• **EXERCISE INPUT**:
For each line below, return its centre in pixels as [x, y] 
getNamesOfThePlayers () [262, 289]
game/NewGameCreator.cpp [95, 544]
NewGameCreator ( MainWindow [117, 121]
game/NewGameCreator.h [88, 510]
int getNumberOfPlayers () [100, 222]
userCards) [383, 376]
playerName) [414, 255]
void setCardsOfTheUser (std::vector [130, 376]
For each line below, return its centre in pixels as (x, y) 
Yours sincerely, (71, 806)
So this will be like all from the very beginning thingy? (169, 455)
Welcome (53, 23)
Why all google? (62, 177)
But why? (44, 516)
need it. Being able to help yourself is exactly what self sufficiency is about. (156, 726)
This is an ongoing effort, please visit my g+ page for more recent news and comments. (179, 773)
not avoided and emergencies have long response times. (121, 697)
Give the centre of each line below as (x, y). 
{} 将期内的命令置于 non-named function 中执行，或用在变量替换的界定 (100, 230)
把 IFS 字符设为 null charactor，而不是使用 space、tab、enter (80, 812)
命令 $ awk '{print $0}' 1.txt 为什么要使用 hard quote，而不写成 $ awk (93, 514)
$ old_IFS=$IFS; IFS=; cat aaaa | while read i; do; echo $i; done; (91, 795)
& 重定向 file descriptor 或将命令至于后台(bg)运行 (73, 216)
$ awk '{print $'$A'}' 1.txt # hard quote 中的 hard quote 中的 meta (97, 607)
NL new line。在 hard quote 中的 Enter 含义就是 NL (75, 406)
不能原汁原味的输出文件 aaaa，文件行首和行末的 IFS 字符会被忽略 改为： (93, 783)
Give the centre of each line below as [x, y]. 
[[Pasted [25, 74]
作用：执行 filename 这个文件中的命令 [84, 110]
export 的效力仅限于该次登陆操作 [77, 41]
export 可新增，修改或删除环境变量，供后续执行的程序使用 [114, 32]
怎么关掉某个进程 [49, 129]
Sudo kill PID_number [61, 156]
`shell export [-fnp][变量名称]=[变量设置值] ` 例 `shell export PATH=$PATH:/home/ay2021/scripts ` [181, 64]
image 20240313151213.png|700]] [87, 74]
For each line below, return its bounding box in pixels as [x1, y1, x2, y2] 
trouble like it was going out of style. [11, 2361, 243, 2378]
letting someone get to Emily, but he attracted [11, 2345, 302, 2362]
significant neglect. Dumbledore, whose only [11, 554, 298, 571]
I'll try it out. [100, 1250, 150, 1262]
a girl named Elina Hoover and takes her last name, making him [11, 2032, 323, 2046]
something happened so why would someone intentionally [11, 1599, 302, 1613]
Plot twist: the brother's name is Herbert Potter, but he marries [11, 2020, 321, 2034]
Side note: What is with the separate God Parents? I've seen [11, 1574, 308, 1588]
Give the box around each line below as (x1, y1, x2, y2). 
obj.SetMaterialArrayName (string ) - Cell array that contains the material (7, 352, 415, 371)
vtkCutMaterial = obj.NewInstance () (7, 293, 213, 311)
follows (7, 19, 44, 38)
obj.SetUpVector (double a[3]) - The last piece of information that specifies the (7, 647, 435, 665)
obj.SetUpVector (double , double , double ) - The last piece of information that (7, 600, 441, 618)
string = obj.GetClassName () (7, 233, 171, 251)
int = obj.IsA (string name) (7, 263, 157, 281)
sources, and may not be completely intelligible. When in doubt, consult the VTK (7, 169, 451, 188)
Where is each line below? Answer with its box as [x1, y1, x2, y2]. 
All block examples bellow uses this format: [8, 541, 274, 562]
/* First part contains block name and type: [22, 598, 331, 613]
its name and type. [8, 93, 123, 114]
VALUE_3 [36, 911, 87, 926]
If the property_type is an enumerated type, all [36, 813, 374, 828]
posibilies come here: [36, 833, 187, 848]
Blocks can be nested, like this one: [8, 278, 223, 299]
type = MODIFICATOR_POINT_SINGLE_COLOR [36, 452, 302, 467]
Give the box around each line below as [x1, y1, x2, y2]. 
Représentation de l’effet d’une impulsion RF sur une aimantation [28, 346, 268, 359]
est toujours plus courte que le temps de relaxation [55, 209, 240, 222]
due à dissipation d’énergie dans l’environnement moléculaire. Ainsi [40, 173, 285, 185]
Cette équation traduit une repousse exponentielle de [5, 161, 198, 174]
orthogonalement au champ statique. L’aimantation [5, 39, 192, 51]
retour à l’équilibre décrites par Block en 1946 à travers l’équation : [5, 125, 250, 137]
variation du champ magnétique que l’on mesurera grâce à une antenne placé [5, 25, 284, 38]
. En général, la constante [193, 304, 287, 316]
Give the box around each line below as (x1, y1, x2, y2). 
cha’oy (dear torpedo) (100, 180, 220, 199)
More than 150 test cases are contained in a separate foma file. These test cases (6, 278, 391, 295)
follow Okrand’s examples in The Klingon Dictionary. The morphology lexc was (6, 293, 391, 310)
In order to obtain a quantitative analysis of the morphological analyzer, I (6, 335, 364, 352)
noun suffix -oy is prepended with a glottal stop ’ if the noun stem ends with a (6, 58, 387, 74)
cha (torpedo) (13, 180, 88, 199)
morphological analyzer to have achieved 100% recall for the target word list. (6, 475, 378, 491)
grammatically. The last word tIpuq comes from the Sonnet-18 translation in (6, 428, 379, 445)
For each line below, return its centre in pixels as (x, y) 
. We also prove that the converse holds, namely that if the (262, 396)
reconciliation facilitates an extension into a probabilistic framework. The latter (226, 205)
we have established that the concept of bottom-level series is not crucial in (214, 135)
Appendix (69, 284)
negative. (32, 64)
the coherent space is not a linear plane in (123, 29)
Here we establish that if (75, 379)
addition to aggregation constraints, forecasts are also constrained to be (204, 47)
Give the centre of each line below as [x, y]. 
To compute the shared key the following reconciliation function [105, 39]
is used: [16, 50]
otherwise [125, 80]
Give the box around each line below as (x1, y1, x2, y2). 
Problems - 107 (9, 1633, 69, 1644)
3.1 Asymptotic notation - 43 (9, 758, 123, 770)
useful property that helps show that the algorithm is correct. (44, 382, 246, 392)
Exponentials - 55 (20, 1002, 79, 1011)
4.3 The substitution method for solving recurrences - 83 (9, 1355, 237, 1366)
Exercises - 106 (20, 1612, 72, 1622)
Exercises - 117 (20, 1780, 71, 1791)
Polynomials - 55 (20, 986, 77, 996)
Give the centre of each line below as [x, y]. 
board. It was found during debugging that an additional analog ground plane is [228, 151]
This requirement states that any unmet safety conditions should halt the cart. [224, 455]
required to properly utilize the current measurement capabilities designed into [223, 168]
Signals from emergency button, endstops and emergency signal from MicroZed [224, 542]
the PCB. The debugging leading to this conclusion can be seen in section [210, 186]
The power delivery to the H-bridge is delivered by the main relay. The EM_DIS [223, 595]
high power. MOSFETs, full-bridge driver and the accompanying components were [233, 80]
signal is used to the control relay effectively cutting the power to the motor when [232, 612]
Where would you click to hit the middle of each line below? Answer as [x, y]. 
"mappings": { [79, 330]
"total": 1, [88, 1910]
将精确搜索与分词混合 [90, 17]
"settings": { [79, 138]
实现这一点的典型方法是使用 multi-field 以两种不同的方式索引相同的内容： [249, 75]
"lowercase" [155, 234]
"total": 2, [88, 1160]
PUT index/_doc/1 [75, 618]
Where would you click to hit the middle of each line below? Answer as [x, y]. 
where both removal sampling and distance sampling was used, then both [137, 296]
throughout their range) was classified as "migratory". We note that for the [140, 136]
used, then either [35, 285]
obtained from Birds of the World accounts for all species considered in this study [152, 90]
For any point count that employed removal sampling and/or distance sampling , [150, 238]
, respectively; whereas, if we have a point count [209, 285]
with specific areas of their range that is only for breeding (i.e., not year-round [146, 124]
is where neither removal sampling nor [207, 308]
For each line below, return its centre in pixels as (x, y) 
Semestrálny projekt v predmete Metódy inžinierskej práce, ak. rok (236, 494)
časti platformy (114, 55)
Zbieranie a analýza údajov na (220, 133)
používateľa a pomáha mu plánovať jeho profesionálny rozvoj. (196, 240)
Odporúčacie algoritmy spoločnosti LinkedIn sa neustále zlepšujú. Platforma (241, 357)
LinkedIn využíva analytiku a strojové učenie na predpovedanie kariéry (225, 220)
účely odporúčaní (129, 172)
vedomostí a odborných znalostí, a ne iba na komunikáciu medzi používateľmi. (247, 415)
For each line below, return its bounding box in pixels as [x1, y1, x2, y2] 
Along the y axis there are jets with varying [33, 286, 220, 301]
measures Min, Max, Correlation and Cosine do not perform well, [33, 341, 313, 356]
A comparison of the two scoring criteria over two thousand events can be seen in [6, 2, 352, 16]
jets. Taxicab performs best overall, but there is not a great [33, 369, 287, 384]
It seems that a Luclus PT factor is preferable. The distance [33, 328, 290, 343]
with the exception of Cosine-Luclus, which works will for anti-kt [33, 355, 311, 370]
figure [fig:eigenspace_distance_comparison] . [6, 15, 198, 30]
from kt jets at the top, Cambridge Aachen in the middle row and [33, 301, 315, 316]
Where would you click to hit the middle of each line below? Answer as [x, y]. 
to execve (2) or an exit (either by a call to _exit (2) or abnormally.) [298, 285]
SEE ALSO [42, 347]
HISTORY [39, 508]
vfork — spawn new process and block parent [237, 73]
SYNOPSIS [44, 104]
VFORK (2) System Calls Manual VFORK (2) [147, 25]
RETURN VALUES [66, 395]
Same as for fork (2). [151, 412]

• **EXERCISE BRIEF**:
Look above for the line containing "throughout their range)" and the line containing "účely odporúčaní (129, 172)". Transcribe both, with the lines between them, exactly.

• **ANSWER BOX**:
throughout their range) was classified as "migratory". We note that for the [140, 136]
used, then either [35, 285]
obtained from Birds of the World accounts for all species considered in this study [152, 90]
For any point count that employed removal sampling and/or distance sampling , [150, 238]
, respectively; whereas, if we have a point count [209, 285]
with specific areas of their range that is only for breeding (i.e., not year-round [146, 124]
is where neither removal sampling nor [207, 308]
For each line below, return its centre in pixels as (x, y) 
Semestrálny projekt v predmete Metódy inžinierskej práce, ak. rok (236, 494)
časti platformy (114, 55)
Zbieranie a analýza údajov na (220, 133)
používateľa a pomáha mu plánovať jeho profesionálny rozvoj. (196, 240)
Odporúčacie algoritmy spoločnosti LinkedIn sa neustále zlepšujú. Platforma (241, 357)
LinkedIn využíva analytiku a strojové učenie na predpovedanie kariéry (225, 220)
účely odporúčaní (129, 172)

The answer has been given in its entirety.